Ex-municipal judge accused of groping denies ‘malice’

By: - January 26, 2022 4:54 pm

Retired Municipal Court Judge Nino Falcone testified in his own defense on Jan. 26, 2022, before the Advisory Committee on Judicial Conduct. (Courtesy of New Jersey Courts)

A former municipal court judge suspended and criminally charged two years ago with molesting a woman in his law office testified during a disciplinary hearing Wednesday that the contact was accidental and embarrassing — and not the intentional groping the woman tearfully described.

The woman told the Advisory Committee on Judicial Conduct she visited ex-Judge Nino F. Falcone’s North Bergen firm in August 2019 in her role as the office and billing manager for one of Falcone’s law clients.

She testified Falcone pulled her into a hug to celebrate her birthday, during which he rubbed her back and brushed and squeezed her breasts. When she objected, she said, he grabbed her wrist, implored her to “let me touch you, let me play with you,” and then pulled out his wallet to offer her “birthday money.”

“I felt disgusted. I felt violated,” said the woman, identified in court paperwork and during the virtual hearing only as A.C.

The woman fled the office and reported the incident to Teaneck police that night. Falcone acknowledged “inappropriate” touching and repeatedly apologized to the woman during a phone call the Hudson County Prosecutor’s Office secretly recorded a few weeks later.

He was arrested in September 2019 for criminal sexual contact and eventually completed a pretrial intervention program, a diversionary, rehabilitative program for first-time offenders.

North Bergen Municipal Court (New Jersey Monitor)

During Wednesday’s hearing, Falcone denied most of the woman’s testimony, saying: “Her version of the facts are not my version of the facts.”

“It was not premeditated, and it was not for any personal gratifications or malice on my part.

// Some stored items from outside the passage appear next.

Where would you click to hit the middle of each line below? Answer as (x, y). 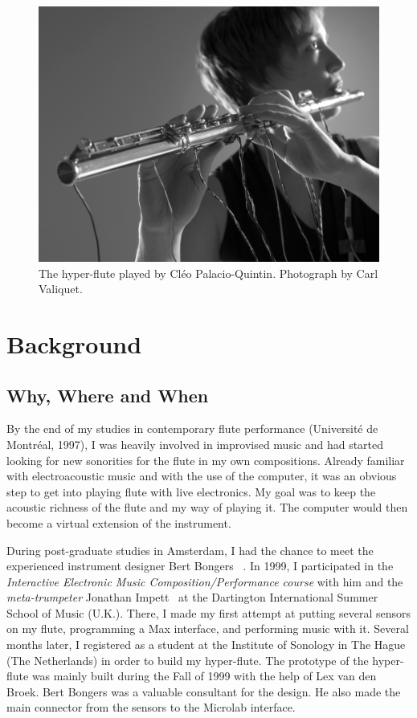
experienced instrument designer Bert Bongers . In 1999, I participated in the (200, 566)
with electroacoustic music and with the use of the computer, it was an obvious (202, 476)
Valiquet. (61, 289)
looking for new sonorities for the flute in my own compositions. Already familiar (206, 460)
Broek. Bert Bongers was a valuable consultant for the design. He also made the (204, 691)
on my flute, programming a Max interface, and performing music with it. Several (208, 628)
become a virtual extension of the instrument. (119, 522)
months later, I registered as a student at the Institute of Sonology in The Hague (206, 645)
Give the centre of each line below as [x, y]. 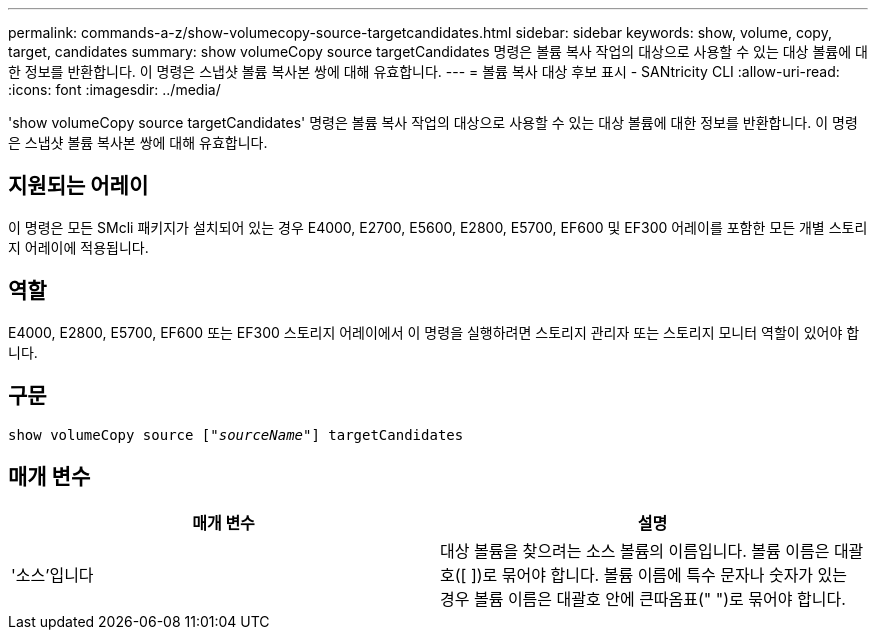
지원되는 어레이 [78, 186]
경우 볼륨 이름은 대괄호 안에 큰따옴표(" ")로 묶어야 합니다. [643, 599]
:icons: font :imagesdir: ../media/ [114, 89]
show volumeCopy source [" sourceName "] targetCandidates [236, 434]
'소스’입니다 [52, 575]
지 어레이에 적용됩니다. [78, 247]
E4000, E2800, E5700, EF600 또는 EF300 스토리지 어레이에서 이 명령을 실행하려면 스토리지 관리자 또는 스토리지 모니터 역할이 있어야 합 [434, 332]
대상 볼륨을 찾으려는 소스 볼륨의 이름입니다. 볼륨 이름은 [635, 551]

It was just an accident,” he added.

Falcone, now 80, appeared before the committee to respond to its June complaint that he “demeaned the judicial office” and “impugned the integrity of the Judiciary.”

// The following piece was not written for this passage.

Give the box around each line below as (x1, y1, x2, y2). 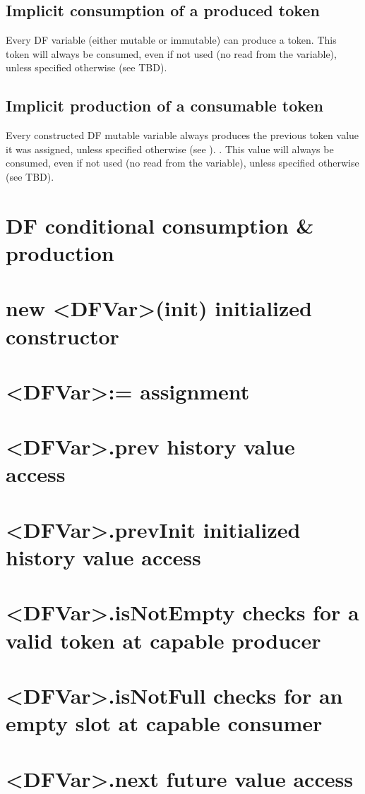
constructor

The nearly three-hour hearing ended without a decision. Any discipline would have little public impact, as Falcone retired from his part-time judicial position in North Bergen, which he had held since 1987, in August 2020.

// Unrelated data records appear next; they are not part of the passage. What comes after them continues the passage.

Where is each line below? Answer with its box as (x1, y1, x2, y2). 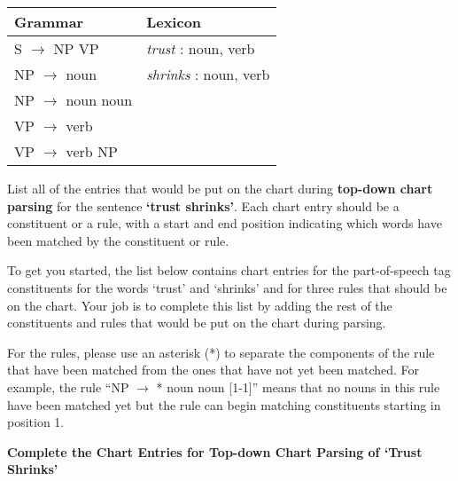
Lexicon (146, 12, 202, 32)
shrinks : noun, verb (146, 64, 270, 84)
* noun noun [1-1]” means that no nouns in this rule (156, 377, 440, 396)
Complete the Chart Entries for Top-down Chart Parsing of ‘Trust (7, 442, 423, 461)
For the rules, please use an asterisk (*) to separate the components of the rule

On cross-examination, Falcone’s attorney, Jeff Garrigan, asked the woman if Falcone’s hands slipped and contacted her breasts unintentionally and if she initiated the hug, as Falcone contended.

“Seriously? Seriously?” the woman responded.

The woman told the committee Falcone tried to reach her by phone several times after the encounter, which she regarded as his attempt to possibly bribe her to stay silent.

“Why else would he call my office?” she said.

In one such call, she told the committee, Falcone rebuked her for not stopping the contact, saying: “Why didn’t you smack me? Why didn’t you kick me in the ass?”

Falcone denied the woman’s characterization of the incident and said he normally never makes physical contact with people in his professional work. A hug in this instance was a mistake, he said, and he couldn’t clearly explain why he did it.

“It should never have happened. There should never have been an embrace, there should never have been a hug, because that’s not what I do,” he said.

Falcone is one of a string of New Jersey judges accused in recent years of everything from making misogynistic comments in court to battling a school over youth sports.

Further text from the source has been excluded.